THE DATA: Begin

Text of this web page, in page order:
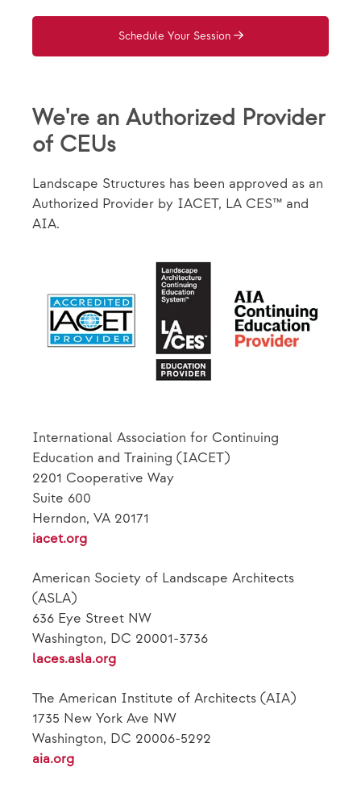
Schedule Your Session
We're an Authorized Provider
of CEUs
Landscape Structures has been approved as an
Authorized Provider by IACET, LA CES™ and
AIA.
International Association for Continuing
Education and Training (IACET)
2201 Cooperative Way
Suite 600
Herndon, VA 20171
iacet.org
American Society of Landscape Architects
(ASLA)
636 Eye Street NW
Washington, DC 20001-3736
laces.asla.org
The American Institute of Architects (AIA)
1735 New York Ave NW
Washington, DC 20006-5292
aia.org

THE DATA: End

> TRY IT
Go through the entries and copy each line holding the string "Architects".

> ANSWER BELOW
American Society of Landscape Architects
The American Institute of Architects (AIA)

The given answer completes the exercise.